Hi @<1523701205467926528:profile|AgitatedDove14> , Thanks for answering, It's not what I meant. Suppose that I have three models and these models can't be loaded simultaneously on GPU memory( since there is not enough GPU ram for all of them at the same time). What I have in mind is this: is there an automatic way to unload a model (for example, if a model hasn't been run in the last 10 minutes, or something similar)? Or, if we don't have such an automatic method, can we manually unload the model from GPU memory to free up space for other models?(I know there is an endpoint for doing so in triton, but I don't know if possible to get access to these endpoint via clearml)?

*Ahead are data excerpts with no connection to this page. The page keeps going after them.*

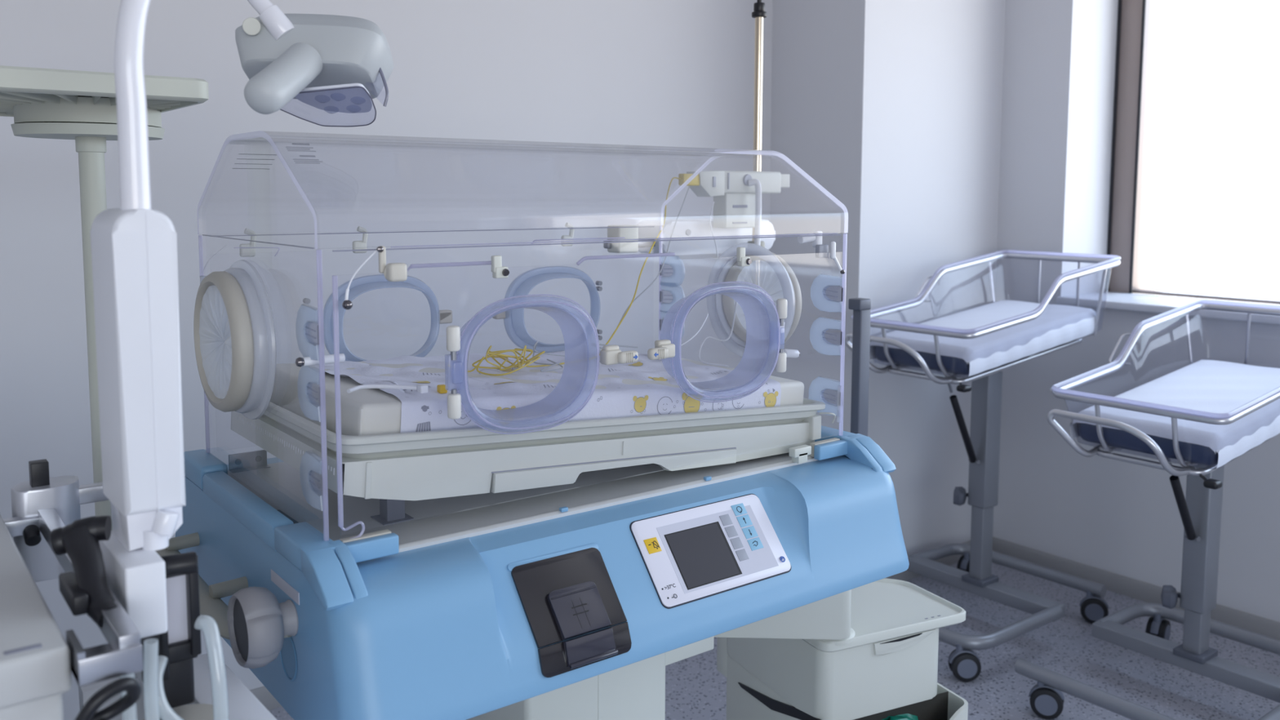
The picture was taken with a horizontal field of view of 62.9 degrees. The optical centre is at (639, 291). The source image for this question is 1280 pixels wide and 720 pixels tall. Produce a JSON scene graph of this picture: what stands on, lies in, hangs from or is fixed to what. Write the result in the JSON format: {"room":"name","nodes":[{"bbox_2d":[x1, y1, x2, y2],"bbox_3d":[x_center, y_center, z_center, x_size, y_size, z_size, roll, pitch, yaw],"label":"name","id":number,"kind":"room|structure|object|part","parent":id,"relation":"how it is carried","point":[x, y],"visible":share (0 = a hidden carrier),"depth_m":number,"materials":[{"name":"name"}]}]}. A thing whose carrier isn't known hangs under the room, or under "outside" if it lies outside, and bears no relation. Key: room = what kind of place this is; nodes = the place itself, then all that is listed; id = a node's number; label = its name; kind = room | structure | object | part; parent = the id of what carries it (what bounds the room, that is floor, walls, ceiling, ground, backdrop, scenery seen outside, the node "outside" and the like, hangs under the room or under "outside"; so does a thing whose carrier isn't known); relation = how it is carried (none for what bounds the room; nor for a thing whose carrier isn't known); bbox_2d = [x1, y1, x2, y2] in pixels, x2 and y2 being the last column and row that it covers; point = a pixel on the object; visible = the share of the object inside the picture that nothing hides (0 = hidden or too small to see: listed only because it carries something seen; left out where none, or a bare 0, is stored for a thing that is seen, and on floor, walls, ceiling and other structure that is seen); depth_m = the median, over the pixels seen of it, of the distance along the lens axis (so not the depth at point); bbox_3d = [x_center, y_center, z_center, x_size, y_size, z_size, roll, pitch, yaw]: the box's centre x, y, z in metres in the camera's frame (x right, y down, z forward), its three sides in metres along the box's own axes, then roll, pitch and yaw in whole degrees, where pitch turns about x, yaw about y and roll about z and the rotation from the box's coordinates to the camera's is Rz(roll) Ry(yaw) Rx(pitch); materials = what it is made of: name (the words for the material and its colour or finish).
{"room":"hospital room","nodes":[
{"label":"hospital room","id":0,"kind":"room"},
{"bbox_2d":[0,507,142,719],"bbox_3d":[-0.878,0.858,1.088,0.566,1.122,0.666,-4,7,-37],"label":"holder","id":1,"kind":"object","parent":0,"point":[37,662],"visible":0.94,"depth_m":0.94,"materials":[{"name":"grey plastic"}]},
{"bbox_2d":[10,458,109,582],"bbox_3d":[-0.719,0.287,1.359,0.164,0.148,0.082,-4,7,-37],"label":"clamp","id":2,"kind":"object","parent":1,"relation":"attached to","point":[64,494],"visible":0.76,"depth_m":1.32,"materials":[{"name":"grey metal"}]},
{"bbox_3d":[-0.765,0.231,1.331,0.020,0.032,0.020,-4,7,-37],"label":"square knob","id":3,"kind":"part","parent":2,"relation":"part of","materials":[{"name":"black plastic"}]},
{"bbox_2d":[49,515,117,628],"bbox_3d":[-0.546,0.276,1.038,0.056,0.090,0.113,-4,7,-37],"label":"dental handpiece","id":4,"kind":"object","parent":1,"relation":"on","point":[85,590],"visible":0.97,"depth_m":1.03,"materials":[{"name":"black plastic"}]},
{"bbox_2d":[75,676,141,719],"bbox_3d":[-0.479,0.438,0.938,0.064,0.189,0.038,-4,7,-37],"label":"cable loop","id":5,"kind":"object","parent":1,"relation":"hanging from","point":[132,687],"visible":1,"depth_m":0.93,"materials":[{"name":"black plastic"}]},
{"bbox_2d":[119,672,137,719],"bbox_3d":[-0.493,0.408,1.010,0.015,0.135,0.013,-4,7,-37],"label":"tube","id":6,"kind":"object","parent":1,"relation":"attached to","point":[131,713],"visible":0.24,"depth_m":1.00,"materials":[{"name":"white plastic"}]},
{"bbox_2d":[143,638,159,719],"bbox_3d":[-0.476,0.407,1.022,0.015,0.136,0.013,-4,7,-37],"label":"tube","id":7,"kind":"object","parent":1,"relation":"attached to","point":[151,701],"visible":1,"depth_m":1.01,"materials":[{"name":"white plastic"}]},
{"bbox_2d":[89,0,393,638],"bbox_3d":[-0.471,-0.063,1.266,0.210,0.774,0.535,1,5,7],"label":"lamp","id":8,"kind":"object","parent":1,"relation":"attached to","point":[333,63],"visible":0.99,"depth_m":1.08,"materials":[{"name":"white plastic"}]},
{"bbox_2d":[0,0,773,719],"bbox_3d":[-2.338,-0.134,2.087,7.110,2.900,0.120,-4,7,-37],"label":"wall","id":9,"kind":"structure","parent":0,"point":[651,73],"depth_m":3.23,"materials":[{"name":"white paint"}]},
{"bbox_2d":[249,685,281,710],"bbox_3d":[-2.253,1.276,2.203,6.990,0.070,0.016,-4,7,-37],"label":"baseboard","id":10,"kind":"structure","parent":9,"relation":"attached to","point":[262,694],"depth_m":3.08,"materials":[{"name":"grey plastic"}]},
{"bbox_2d":[268,562,1279,719],"bbox_3d":[0.431,1.613,-0.257,8.470,0.120,7.460,-4,7,-37],"label":"floor","id":11,"kind":"structure","parent":0,"point":[695,689],"depth_m":3.34,"materials":[{"name":"plastic"}]},
{"bbox_2d":[78,653,276,719],"bbox_3d":[-0.513,0.933,1.216,0.152,0.950,0.520,-4,7,-37],"label":"equipment cart","id":12,"kind":"object","parent":11,"relation":"on","point":[243,704],"visible":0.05,"depth_m":1.22,"materials":[{"name":"white plastic"}]},
{"bbox_2d":[143,703,229,719],"bbox_3d":[-0.490,0.592,1.137,0.094,0.285,0.094,-2,6,-19],"label":"canister","id":13,"kind":"object","parent":12,"relation":"on","point":[196,711],"visible":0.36,"depth_m":1.15,"materials":[{"name":"grey plastic"}]},
{"bbox_2d":[140,551,201,707],"bbox_3d":[-0.519,0.360,1.150,0.042,0.174,0.128,-4,7,-37],"label":"holder","id":14,"kind":"object","parent":13,"relation":"on","point":[181,642],"visible":0.66,"depth_m":1.12,"materials":[{"name":"black plastic"}]},
{"bbox_3d":[-0.497,0.337,1.120,0.024,0.080,0.004,-4,7,-37],"label":"plate","id":15,"kind":"part","parent":14,"relation":"part of","materials":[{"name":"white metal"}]},
{"bbox_3d":[-0.428,0.457,1.064,0.030,0.028,0.047,-4,7,-37],"label":"junction","id":16,"kind":"object","parent":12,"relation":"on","visible":0},
{"bbox_2d":[158,655,184,719],"bbox_3d":[-0.462,0.413,1.061,0.066,0.095,0.037,-4,7,-37],"label":"tube","id":17,"kind":"object","parent":16,"relation":"attached to","point":[166,711],"visible":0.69,"depth_m":1.04,"materials":[{"name":"white plastic"}]},
{"bbox_2d":[194,614,228,719],"bbox_3d":[-0.442,0.395,1.083,0.045,0.116,0.020,4,7,38],"label":"tube","id":18,"kind":"object","parent":16,"relation":"attached to","point":[209,626],"visible":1,"depth_m":1.07,"materials":[{"name":"white plastic"}]},
{"bbox_2d":[155,130,909,719],"bbox_3d":[-0.149,0.537,1.930,1.296,1.606,0.879,-4,7,-37],"label":"incubator","id":19,"kind":"object","parent":11,"relation":"on","point":[557,570],"visible":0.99,"depth_m":1.57,"materials":[{"name":"blue plastic"}]},
{"bbox_2d":[0,65,208,530],"bbox_3d":[-1.032,0.065,1.675,0.535,0.789,0.570,-4,7,-37],"label":"stand","id":20,"kind":"object","parent":19,"relation":"attached to","point":[80,106],"visible":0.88,"depth_m":1.65,"materials":[{"name":"grey plastic"}]},
{"bbox_3d":[-1.031,-0.311,1.640,0.535,0.034,0.570,-4,7,-37],"label":"ribbed shelf","id":21,"kind":"part","parent":20,"relation":"part of","materials":[{"name":"grey plastic"}]},
{"bbox_3d":[-0.641,0.439,1.569,0.089,0.038,0.532,-4,7,-37],"label":"push handle","id":22,"kind":"part","parent":19,"relation":"part of","materials":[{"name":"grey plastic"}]},
{"bbox_3d":[-0.593,0.323,1.572,0.031,0.034,0.353,-4,7,-37],"label":"rail","id":23,"kind":"part","parent":19,"relation":"part of","materials":[{"name":"blue plastic"}]},
{"bbox_3d":[-0.499,0.435,1.362,0.049,0.103,0.102,-4,7,-37],"label":"height knob","id":24,"kind":"part","parent":19,"relation":"part of","materials":[{"name":"grey plastic"}]},
{"bbox_2d":[232,142,323,168],"bbox_3d":[-0.537,-0.202,1.565,0.062,0.030,0.348,-3,7,-34],"label":"print","id":25,"kind":"object","parent":19,"relation":"attached to","point":[274,147],"depth_m":1.44,"materials":[{"name":"grey paper"}]},
{"bbox_2d":[280,636,297,681],"bbox_3d":[-0.473,0.491,1.413,0.005,0.068,0.068,-4,7,-37],"label":"socket","id":26,"kind":"object","parent":19,"relation":"attached to","point":[288,653],"depth_m":1.41,"materials":[{"name":"blue plastic"}]},
{"bbox_3d":[-0.475,0.433,1.381,0.032,0.048,0.048,-4,7,-37],"label":"knob stem","id":27,"kind":"part","parent":19,"relation":"part of","materials":[{"name":"grey plastic"}]},
{"bbox_3d":[-0.365,0.336,1.394,0.068,0.026,0.013,-4,7,-37],"label":"slide rail","id":28,"kind":"part","parent":19,"relation":"part of","materials":[{"name":"grey plastic"}]},
{"bbox_3d":[-0.352,0.076,2.088,0.960,0.350,0.005,-4,7,-37],"label":"door","id":29,"kind":"part","parent":19,"relation":"part of","materials":[{"name":"clear plastic"}]},
{"bbox_3d":[-0.324,-0.037,1.371,0.029,0.046,0.030,-4,7,-37],"label":"door knob","id":30,"kind":"part","parent":19,"relation":"part of","materials":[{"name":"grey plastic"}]},
{"bbox_2d":[270,351,804,435],"bbox_3d":[-0.167,0.170,1.871,0.881,0.129,0.440,-4,7,-37],"label":"mattress","id":31,"kind":"object","parent":19,"relation":"in","point":[645,386],"depth_m":1.71,"materials":[{"name":"white fabric"}]},
{"bbox_2d":[346,383,427,393],"bbox_3d":[-0.368,0.141,1.519,0.116,0.015,0.034,-2,6,-24],"label":"tube","id":32,"kind":"object","parent":31,"relation":"on","point":[422,388],"visible":1,"depth_m":1.53,"materials":[{"name":"white plastic"}]},
{"bbox_3d":[-0.291,0.143,1.538,0.012,0.012,0.012,-4,7,-37],"label":"probe cap","id":33,"kind":"part","parent":31,"relation":"part of","materials":[{"name":"yellow plastic"}]},
{"bbox_2d":[447,345,540,375],"bbox_3d":[-0.248,0.118,1.803,0.091,0.045,0.167,2,6,23],"label":"cable","id":34,"kind":"object","parent":31,"relation":"on","point":[487,356],"visible":0.98,"depth_m":1.80,"materials":[{"name":"yellow plastic"}]},
{"bbox_2d":[262,397,825,458],"bbox_3d":[-0.174,0.202,1.878,0.960,0.105,0.509,-4,7,-37],"label":"tray","id":35,"kind":"object","parent":19,"relation":"on","point":[286,434],"depth_m":1.64,"materials":[{"name":"white plastic"}]},
{"bbox_3d":[-0.063,0.505,1.440,0.078,0.007,0.007,-4,7,-37],"label":"hinge rod","id":36,"kind":"part","parent":19,"relation":"part of","materials":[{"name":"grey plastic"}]},
{"bbox_3d":[-0.011,0.118,1.646,0.960,0.350,0.005,-4,7,-37],"label":"access door","id":37,"kind":"part","parent":19,"relation":"part of","materials":[{"name":"clear plastic"}]},
{"bbox_3d":[-0.026,0.284,1.692,0.485,0.060,0.013,-4,7,-37],"label":"xray drawer","id":38,"kind":"part","parent":19,"relation":"part of","materials":[{"name":"white plastic"}]},
{"bbox_3d":[0.114,0.404,1.651,0.270,0.112,0.094,-4,7,-37],"label":"control panel","id":39,"kind":"part","parent":19,"relation":"part of","materials":[{"name":"grey plastic"}]},
{"bbox_3d":[0.116,0.403,1.649,0.267,0.108,0.090,-4,7,-37],"label":"panel","id":40,"kind":"part","parent":19,"relation":"part of","materials":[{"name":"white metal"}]},
{"bbox_2d":[747,0,767,373],"bbox_3d":[0.171,-0.234,2.534,0.370,1.170,0.057,-4,7,-37],"label":"pole","id":41,"kind":"object","parent":19,"relation":"attached to","point":[759,13],"visible":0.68,"depth_m":2.60,"materials":[{"name":"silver metal"}]},
{"bbox_2d":[603,219,775,255],"bbox_3d":[0.114,-0.139,2.631,0.520,0.082,0.123,-4,7,-37],"label":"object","id":42,"kind":"object","parent":41,"relation":"attached to","point":[683,228],"depth_m":2.56,"materials":[{"name":"white plastic"}]},
{"bbox_3d":[-0.013,-0.128,2.493,0.150,0.065,0.050,-4,7,-37],"label":"wall bracket","id":43,"kind":"part","parent":42,"relation":"part of","materials":[{"name":"white plastic"}]},
{"bbox_3d":[-0.022,-0.116,2.506,0.150,0.020,0.020,-4,7,-37],"label":"bracket arm","id":44,"kind":"part","parent":42,"relation":"part of","materials":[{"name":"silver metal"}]},
{"bbox_2d":[678,170,790,228],"bbox_3d":[0.230,-0.228,2.584,0.362,0.140,0.065,-4,7,-37],"label":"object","id":45,"kind":"object","parent":41,"relation":"attached to","point":[734,206],"visible":0.91,"depth_m":2.56,"materials":[{"name":"white plastic"}]},
{"bbox_2d":[485,177,681,368],"bbox_3d":[-0.057,-0.059,2.122,0.093,0.358,0.770,3,6,28],"label":"lead","id":46,"kind":"object","parent":45,"relation":"attached to","point":[516,350],"visible":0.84,"depth_m":1.99,"materials":[{"name":"yellow plastic"}]},
{"bbox_2d":[532,185,690,371],"bbox_3d":[0.014,-0.062,2.147,0.157,0.354,0.750,3,6,28],"label":"lead","id":47,"kind":"object","parent":45,"relation":"attached to","point":[635,299],"visible":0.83,"depth_m":1.94,"materials":[{"name":"beige plastic"}]},
{"bbox_2d":[658,201,718,359],"bbox_3d":[0.124,-0.040,2.312,0.045,0.316,0.469,2,6,17],"label":"cable","id":48,"kind":"object","parent":45,"relation":"attached to","point":[695,335],"visible":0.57,"depth_m":2.50,"materials":[{"name":"white plastic"}]},
{"bbox_2d":[697,178,761,366],"bbox_3d":[0.210,-0.066,2.317,0.070,0.374,0.578,1,6,13],"label":"cable","id":49,"kind":"object","parent":45,"relation":"attached to","point":[755,182],"visible":0.81,"depth_m":2.55,"materials":[{"name":"white plastic"}]},
{"bbox_2d":[712,173,752,189],"bbox_3d":[0.222,-0.270,2.543,0.129,0.040,0.015,-4,7,-37],"label":"socket","id":50,"kind":"object","parent":45,"relation":"attached to","point":[720,180],"depth_m":2.54,"materials":[{"name":"grey plastic"}]},
{"bbox_2d":[732,204,747,223],"bbox_3d":[0.246,-0.192,2.578,0.048,0.046,0.002,-4,7,-37],"label":"print","id":51,"kind":"object","parent":45,"relation":"attached to","point":[740,212],"depth_m":2.58,"materials":[{"name":"grey paper"}]},
{"bbox_3d":[0.296,-0.753,2.588,0.038,0.145,0.038,-4,7,-37],"label":"knob","id":52,"kind":"part","parent":41,"relation":"part of","materials":[{"name":"black plastic"}]},
{"bbox_3d":[0.131,0.596,2.152,0.627,0.225,0.279,-2,6,-24],"label":"swing arm","id":53,"kind":"part","parent":19,"relation":"part of","materials":[{"name":"white plastic"}]},
{"bbox_3d":[0.342,0.288,1.935,0.068,0.026,0.013,-4,7,-37],"label":"slide rail","id":54,"kind":"part","parent":19,"relation":"part of","materials":[{"name":"grey plastic"}]},
{"bbox_2d":[716,577,968,719],"bbox_3d":[0.463,0.923,2.434,0.395,0.468,0.495,-2,6,-26],"label":"storage bin","id":55,"kind":"object","parent":19,"relation":"attached to","point":[887,665],"visible":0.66,"depth_m":2.28,"materials":[{"name":"white plastic"}]},
{"bbox_3d":[0.420,0.940,2.454,0.312,0.430,0.425,-2,6,-26],"label":"frame","id":56,"kind":"part","parent":55,"relation":"part of","materials":[{"name":"white plastic"}]},
{"bbox_3d":[0.435,0.802,2.418,0.325,0.161,0.408,-2,6,-26],"label":"drawer","id":57,"kind":"part","parent":55,"relation":"part of","materials":[{"name":"white plastic"}]},
{"bbox_3d":[0.503,0.980,2.350,0.360,0.169,0.300,-2,6,-26],"label":"drawer","id":58,"kind":"part","parent":55,"relation":"part of","materials":[{"name":"white plastic"}]},
{"bbox_2d":[803,577,965,652],"bbox_3d":[0.482,0.711,2.379,0.393,0.023,0.336,-2,6,-26],"label":"lid","id":59,"kind":"object","parent":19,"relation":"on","point":[885,612],"depth_m":2.30,"materials":[{"name":"white plastic"}]},
{"bbox_2d":[881,713,918,719],"bbox_3d":[0.545,0.945,2.278,0.167,0.051,0.060,-3,6,-28],"label":"bag","id":60,"kind":"object","parent":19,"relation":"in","point":[906,716],"visible":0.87,"depth_m":2.28,"materials":[{"name":"teal plastic"}]},
{"bbox_2d":[848,297,871,436],"bbox_3d":[0.549,0.644,2.652,0.306,1.262,0.306,1,5,7],"label":"post","id":61,"kind":"object","parent":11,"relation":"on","point":[861,307],"visible":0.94,"depth_m":2.60,"materials":[{"name":"grey"}]},
{"bbox_2d":[844,249,1120,681],"bbox_3d":[1.191,0.527,3.687,0.976,1.304,0.644,-4,7,-37],"label":"bassinet","id":62,"kind":"object","parent":11,"relation":"on","point":[972,574],"visible":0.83,"depth_m":3.68,"materials":[{"name":"grey metal"}]},
{"bbox_3d":[1.099,0.415,3.604,0.223,0.387,0.044,-4,7,-37],"label":"spring rod","id":63,"kind":"part","parent":62,"relation":"part of","materials":[{"name":"black metal"}]},
{"bbox_3d":[1.150,0.734,3.755,0.075,0.069,0.067,-4,7,-37],"label":"clamp knob","id":64,"kind":"part","parent":62,"relation":"part of","materials":[{"name":"grey plastic"}]},
{"bbox_3d":[1.034,0.294,3.330,0.045,0.020,0.191,2,6,19],"label":"release handle","id":65,"kind":"part","parent":62,"relation":"part of","materials":[{"name":"black plastic"}]},
{"bbox_2d":[961,573,999,587],"bbox_3d":[1.223,1.030,3.760,0.100,0.020,0.090,-4,7,-37],"label":"socket","id":66,"kind":"object","parent":62,"relation":"attached to","point":[969,580],"depth_m":3.73,"materials":[{"name":"grey metal"}]},
{"bbox_2d":[869,300,1097,376],"bbox_3d":[1.217,0.147,3.669,0.788,0.172,0.412,-4,7,-37],"label":"mattress","id":67,"kind":"object","parent":62,"relation":"in","point":[1058,324],"visible":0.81,"depth_m":3.52,"materials":[{"name":"white fabric"}]},
{"bbox_2d":[851,249,1120,377],"bbox_3d":[1.218,0.059,3.662,0.912,0.367,0.494,-4,7,-37],"label":"tub","id":68,"kind":"object","parent":62,"relation":"in","point":[1102,262],"depth_m":3.59,"materials":[{"name":"plastic"}]},
{"bbox_3d":[1.219,0.078,3.665,0.905,0.380,0.491,-4,7,-37],"label":"cradle frame","id":69,"kind":"part","parent":62,"relation":"part of","materials":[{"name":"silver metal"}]},
{"bbox_3d":[1.159,1.061,3.713,0.804,0.047,0.644,-4,7,-37],"label":"frame","id":70,"kind":"part","parent":62,"relation":"part of","materials":[{"name":"grey metal"}]},
{"bbox_2d":[1014,299,1279,719],"bbox_3d":[1.647,0.652,3.094,0.976,1.171,0.644,-4,7,-37],"label":"bassinet","id":71,"kind":"object","parent":11,"relation":"on","point":[1200,511],"visible":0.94,"depth_m":3.09,"materials":[{"name":"grey metal"}]},
{"bbox_3d":[1.615,1.119,3.114,0.804,0.047,0.644,-4,7,-37],"label":"frame","id":72,"kind":"part","parent":71,"relation":"part of","materials":[{"name":"grey metal"}]},
{"bbox_2d":[1051,299,1279,469],"bbox_3d":[1.673,0.250,3.075,0.912,0.367,0.494,-4,7,-37],"label":"tub","id":73,"kind":"object","parent":71,"relation":"in","point":[1063,390],"depth_m":2.93,"materials":[{"name":"plastic"}]},
{"bbox_3d":[1.674,0.268,3.078,0.905,0.380,0.491,-4,7,-37],"label":"cradle frame","id":74,"kind":"part","parent":71,"relation":"part of","materials":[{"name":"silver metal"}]},
{"bbox_3d":[1.605,0.924,3.168,0.075,0.069,0.067,-4,7,-37],"label":"clamp knob","id":75,"kind":"part","parent":71,"relation":"part of","materials":[{"name":"grey plastic"}]},
{"bbox_2d":[1069,360,1279,468],"bbox_3d":[1.672,0.338,3.082,0.788,0.172,0.412,-4,7,-37],"label":"mattress","id":76,"kind":"object","parent":71,"relation":"in","point":[1213,386],"visible":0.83,"depth_m":2.93,"materials":[{"name":"white fabric"}]},
{"bbox_3d":[1.554,0.575,3.015,0.223,0.326,0.044,-4,7,-37],"label":"spring rod","id":77,"kind":"part","parent":71,"relation":"part of","materials":[{"name":"black metal"}]},
{"bbox_2d":[1173,643,1217,664],"bbox_3d":[1.678,1.088,3.160,0.100,0.020,0.090,-4,7,-37],"label":"socket","id":78,"kind":"object","parent":71,"relation":"attached to","point":[1188,654],"depth_m":3.13,"materials":[{"name":"grey metal"}]},
{"bbox_3d":[1.489,0.485,2.744,0.045,0.020,0.191,2,6,19],"label":"release handle","id":79,"kind":"part","parent":71,"relation":"part of","materials":[{"name":"black plastic"}]},
{"bbox_2d":[767,0,1005,556],"bbox_3d":[1.087,-0.343,4.408,1.160,2.900,0.590,-4,7,-37],"label":"wall","id":80,"kind":"structure","parent":0,"point":[893,108],"depth_m":4.04,"materials":[{"name":"white paint"}]},
{"bbox_2d":[885,540,970,581],"bbox_3d":[1.141,1.098,4.206,0.844,0.070,0.016,-4,7,-37],"label":"baseboard","id":81,"kind":"structure","parent":80,"relation":"attached to","point":[906,575],"depth_m":4.18,"materials":[{"name":"grey"}]},
{"bbox_2d":[992,0,1279,622],"bbox_3d":[3.685,-0.087,1.788,0.360,2.900,6.750,-4,7,-37],"label":"wall","id":82,"kind":"structure","parent":0,"point":[1121,517],"depth_m":4.13,"materials":[{"name":"white paint"}]},
{"bbox_2d":[991,536,1279,639],"bbox_3d":[3.531,1.332,1.807,0.016,0.070,6.750,-4,7,-37],"label":"baseboard","id":83,"kind":"structure","parent":82,"relation":"attached to","point":[1132,588],"depth_m":3.99,"materials":[{"name":"grey"}]},
{"bbox_2d":[1056,0,1279,324],"bbox_3d":[3.592,-0.559,2.053,0.655,1.610,5.555,-4,7,-37],"label":"window","id":84,"kind":"structure","parent":82,"relation":"in","point":[1145,42],"depth_m":4.26,"materials":[{"name":"white"}]},
{"bbox_3d":[3.486,0.234,2.049,0.395,0.030,5.555,-4,7,-37],"label":"sill","id":85,"kind":"part","parent":84,"relation":"part of","materials":[{"name":"white"}]}
]}

I don't want it to be completely removed from my endpoints. Please suppose we have endpoint A; then the A model will be unloaded from memory. If we receive a request for A again, it will be loaded back into memory if there is enough space. If there isn't enough room, we can then assess which model to unload (suppose it is model B and we will unload it) to make room for model A.
For now, this is the behavior I observe: Suppose I have two models, A and B.
- When ClearML is started, the GPU memory usage is almost 0.
- Then, upon the first request to endpoint A, Model A is loaded into the GPU memory and remains there. At this point, Model B is not loaded.
- If we then send a request to Model B, it will be loaded into the memory too.
However, there is no way for me to unload Model A. Consequently, if there is another model, say Model C, it can't be loaded since we run out of memory.